La entronización nacional de la "criollada" y sus síntomas (I)


Hace algunos días Rafael Fernández escribía en este medio, inspirado por Magaly Medina y Luciana León sobre el problema que los peruanos tenemos con la ley y el modo en que “escenificamos” las fisuras sociales. Los medios de prensa hicieron de ambos casos un espectáculo que intentaba ante todo, vender. Una vez Magaly y Luciana convertidas en penosas divas de los medios, terminaron por ser incorporadas en esa “arena pública” que son los programas de humor, bajo la mordaz apropiación y reelaboración de Carlos Álvarez o bajo el cinismo de Jaime Baily.

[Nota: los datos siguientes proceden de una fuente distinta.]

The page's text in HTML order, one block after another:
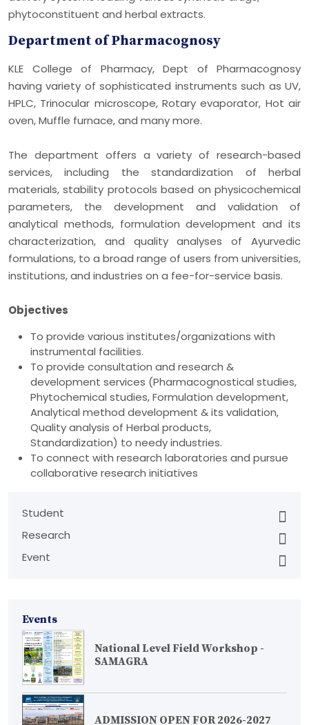
phytoconstituent and herbal extracts.
Department of Pharmacognosy
KLE College of Pharmacy, Dept of Pharmacognosy
having variety of sophisticated instruments such as UV,
HPLC, Trinocular microscope, Rotary evaporator, Hot air
oven, Muffle furnace, and many more.
The department offers a variety of research-based
services, including the standardization of herbal
materials, stability protocols based on physicochemical
parameters, the development and validation of
analytical methods, formulation development and its
characterization, and quality analyses of Ayurvedic
formulations, to a broad range of users from universities,
institutions, and industries on a fee-for-service basis.
Objectives
To provide various institutes/organizations with
instrumental facilities.
To provide consultation and research &
development services (Pharmacognostical studies,
Phytochemical studies, Formulation development,
Analytical method development & its validation,
Quality analysis of Herbal products,
Standardization) to needy industries.
To connect with research laboratories and pursue
collaborative research initiatives
Student
Research
Event
Events
National Level Field Workshop -
SAMAGRA
ADMISSION OPEN FOR 2026-2027
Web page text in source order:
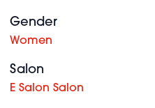
Gender
Women
Salon
E Salon Salon
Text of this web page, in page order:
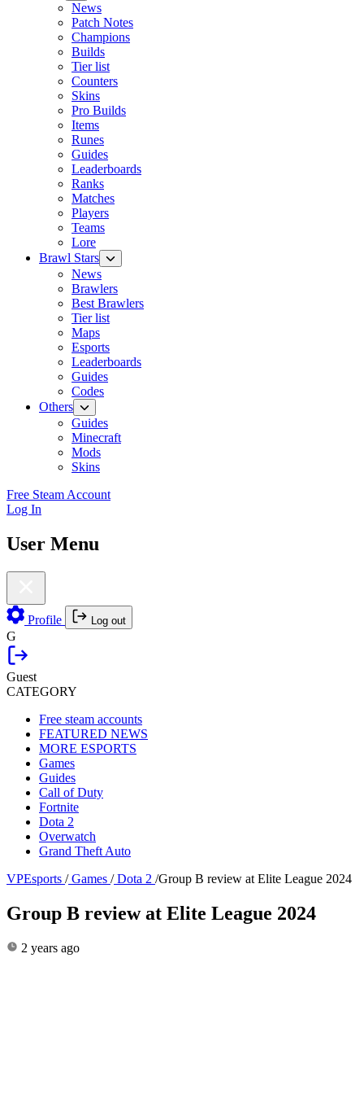
News
Patch Notes
Champions
Builds
Tier list
Counters
Skins
Pro Builds
Items
Runes
Guides
Leaderboards
Ranks
Matches
Players
Teams
Lore
Brawl Stars
News
Brawlers
Best Brawlers
Tier list
Maps
Esports
Leaderboards
Guides
Codes
Others
Guides
Minecraft
Mods
Skins
Free Steam Account
Log In
User Menu
Profile Log out
G
Guest
CATEGORY
Free steam accounts
FEATURED NEWS
MORE ESPORTS
Games
Guides
Call of Duty
Fortnite
Dota 2
Overwatch
Grand Theft Auto
VPEsports / Games / Dota 2 /Group B review at Elite League 2024
Group B review at Elite League 2024
2 years ago
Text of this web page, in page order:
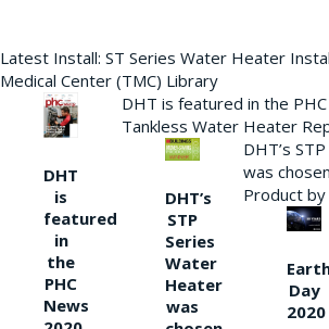
Latest Install: ST Series Water Heater
Medical Center (TMC) Library
DHT
is
featured
in
the
PHC
News
DHT is featured in the
Tankless Water Heater
DHT’s
STP
Series
Water
Heater
was
DHT’s
was
Product by
Day
2020
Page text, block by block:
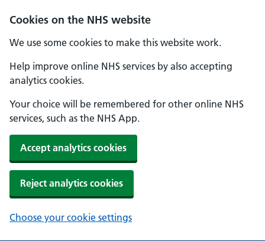
Cookies on the NHS website
We use some cookies to make this website work.
Help improve online NHS services by also accepting
analytics cookies.
Your choice will be remembered for other online NHS
services, such as the NHS App.
Accept analytics cookies
Reject analytics cookies
Choose your cookie settings
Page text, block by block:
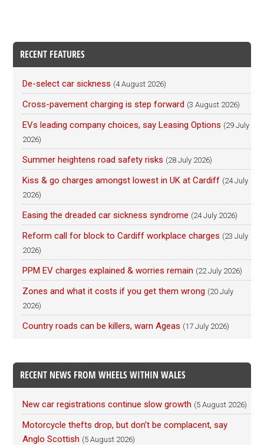
RECENT FEATURES
De-select car sickness (4 August 2026)
Cross-pavement charging is step forward (3 August 2026)
EVs leading company choices, say Leasing Options (29 July
2026)
Summer heightens road safety risks (28 July 2026)
Kiss & go charges amongst lowest in UK at Cardiff (24 July
2026)
Easing the dreaded car sickness syndrome (24 July 2026)
Reform call for block to Cardiff workplace charges (23 July
2026)
PPM EV charges explained & worries remain (22 July 2026)
Zones and what it costs if you get them wrong (20 July
2026)
Country roads can be killers, warn Ageas (17 July 2026)
RECENT NEWS FROM WHEELS WITHIN WALES
New car registrations continue slow growth (5 August 2026)
Motorcycle thefts drop, but don’t be complacent, say
Anglo Scottish (5 August 2026)
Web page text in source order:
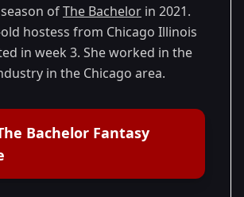
ofThe Bachelor in 2021.
hostess from Chicago Illinois
in week 3. She worked in the
in the Chicago area.
Bachelor Fantasy
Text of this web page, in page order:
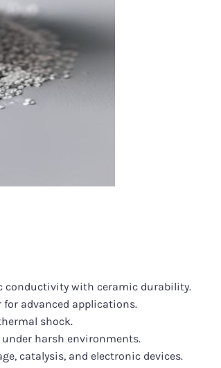
conductivity with ceramic durability.
advanced applications.
shock.
harsh environments.
catalysis, and electronic devices.
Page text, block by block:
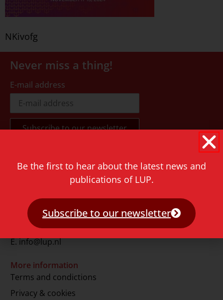
NKivofg
Never miss a thing!
E-mail address
Contact
2311 GJ Leiden
The Netherlands
+31 71 527 1451
E.info@lup.nl
More information
Terms and condictions
Privacy & cookies
Be the first to hear about the latest news and
publications of LUP.
Subscribe to our newsletter
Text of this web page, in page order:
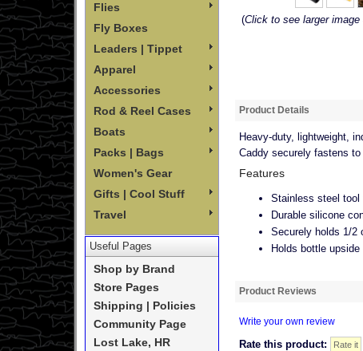
Flies
Fly Boxes
Leaders | Tippet
Apparel
Accessories
Rod & Reel Cases
Boats
Packs | Bags
Women's Gear
Gifts | Cool Stuff
Travel
Useful Pages
Shop by Brand
Store Pages
Shipping | Policies
Community Page
Lost Lake, HR
(Click to see larger
Product Details
Heavy-duty, lightweight,
Caddy securely fastens
Features
Stainless steel tool
Durable silicone
Securely holds 1/2
Holds bottle
Product Reviews
Write your own review
Rate this product:
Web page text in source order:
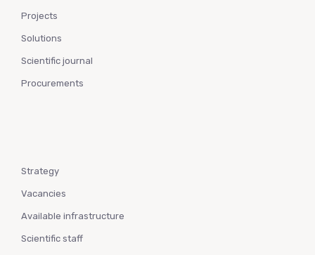
Projects
Solutions
Scientific journal
Procurements
Strategy
Vacancies
Available infrastructure
Scientific staff
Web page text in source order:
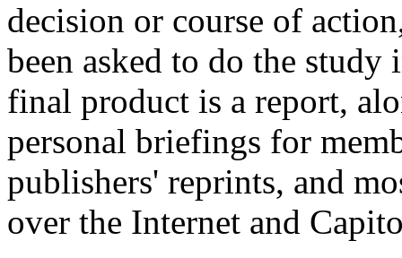
decision or course of
been asked to do the
final product is a report,
personal briefings for
publishers' reprints, and
over the Internet and
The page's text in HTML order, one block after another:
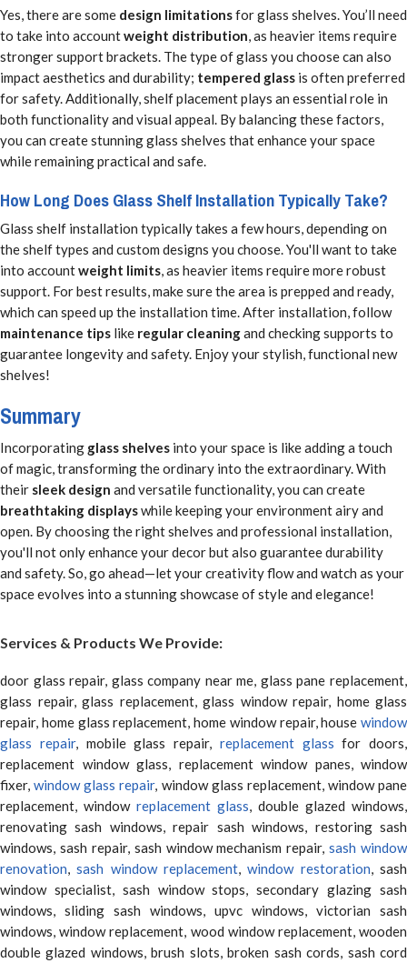
Yes, there are some design limitationsfor glass shelves. You’ll need
to take into accountweight distribution, as heavier items require
stronger support brackets. The type of glass you choose can also
impact aesthetics and durability; tempered glass is often preferred
for safety. Additionally, shelf placement plays an essential role in
both functionality and visual appeal. By balancing these factors,
you can create stunning glass shelves that enhance your space
while remaining practical and safe.
How Long Does Glass Shelf Installation Typically Take?
Glass shelf installation typically takes a few hours, depending on
the shelf types and custom designs you choose. You'll want to take
into accountweight limits, as heavier items require more robust
support. For best results, make sure the area is prepped and ready,
which can speed up the installation time. After installation, follow
maintenance tips like regular cleaningand checking supports to
guarantee longevity and safety. Enjoy your stylish, functional new
shelves!
Summary
Incorporating glass shelves into your space is like adding a touch
of magic, transforming the ordinary into the extraordinary. With
their sleek design and versatile functionality, you can create
breathtaking displayswhile keeping your environment airy and
open. By choosing the right shelves and professional installation,
you'll not only enhance your decor but also guarantee durability
and safety. So, go ahead—let your creativity flow and watch as your
space evolves into a stunning showcase of style and elegance!
Services & Products We Provide:
door glass repair, glass company near me, glass pane replacement,
glass repair, glass replacement, glass window repair, home glass
repair, home glass replacement, home window repair, house window
glass repair, mobile glass repair, replacement glass for doors,
replacement window glass, replacement window panes, window
fixer,window glass repair, window glass replacement, window pane
replacement, window replacement glass, double glazed windows,
renovating sash windows, repair sash windows, restoring sash
windows, sash repair, sash window mechanism repair,sash window
renovation,sash window replacement,window restoration, sash
window specialist, sash window stops, secondary glazing sash
windows, sliding sash windows, upvc windows, victorian sash
windows, window replacement, wood window replacement, wooden
double glazed windows, brush slots, broken sash cords, sash cord
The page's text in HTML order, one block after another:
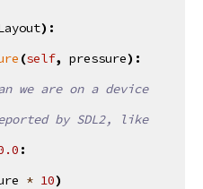
):
(self, pressure):
we are on a device
by SDL2, like
:
* 10)
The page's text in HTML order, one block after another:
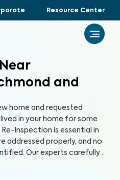
Resource Center
and
home and requested
in your home for some
Inspection is essential in
addressed properly, and no
Our experts carefully
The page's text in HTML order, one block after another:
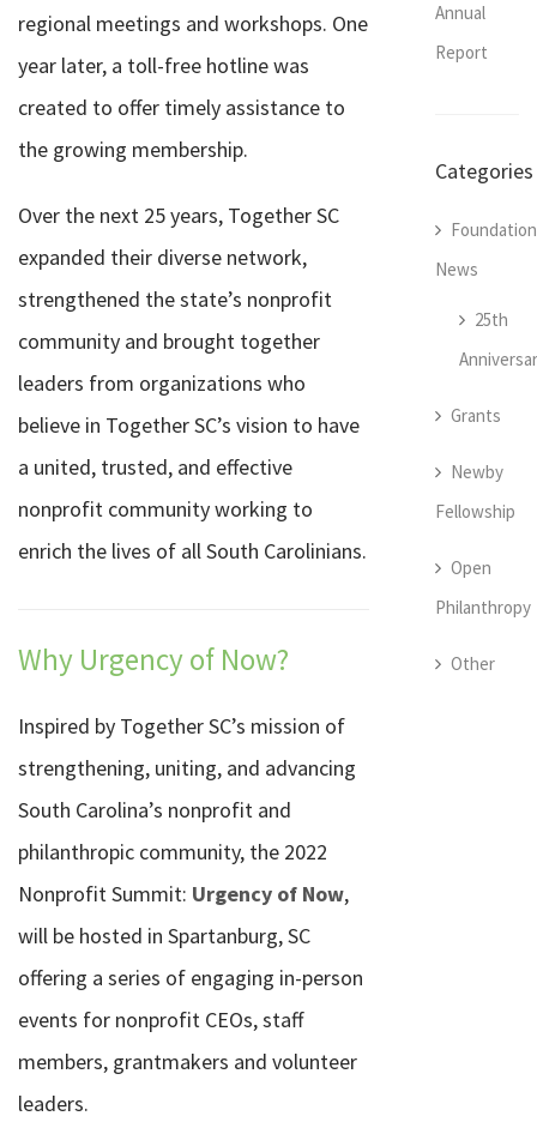
regional meetings and workshops. One
year later, a toll-free hotline was
created to offer timely assistance to
the growing membership.
Over the next 25 years, Together SC
expanded their diverse network,
strengthened the state’s nonprofit
community and brought together
leaders from organizations who
believe in Together SC’s vision to have
a united, trusted, and effective
nonprofit community working to
enrich the lives of all South Carolinians.
Why Urgency of Now?
Inspired by Together SC’s mission of
strengthening, uniting, and advancing
South Carolina’s nonprofit and
philanthropic community, the 2022
Nonprofit Summit: Urgency of Now,
will be hosted in Spartanburg, SC
offering a series of engaging in-person
events for nonprofit CEOs, staff
members, grantmakers and volunteer
leaders.
Annual
Report
Categories
Foundation
News
25th
Grants
Newby
Fellowship
Open
Philanthropy
Other

Estos “escándalos” nos hacen ver que con la masificación de los televidentes, la simplificación de la cultura local y la banalización galopante de la ley y de los principios de respeto al prójimo, el vaivén político de la escena local termina por seguir un circuito previsible: 1) Desatino político, 2) Circulación de la noticia por los medios masivos, 3) Sobredimensión de los “síntomas” y sus “efectos políticos”, 4) Transformación en producto humorístico por el que 5) se banaliza el “mal radical” del problema y se repite el círculo vicioso, pues dicho “mal” termina por no verse. Se le niega.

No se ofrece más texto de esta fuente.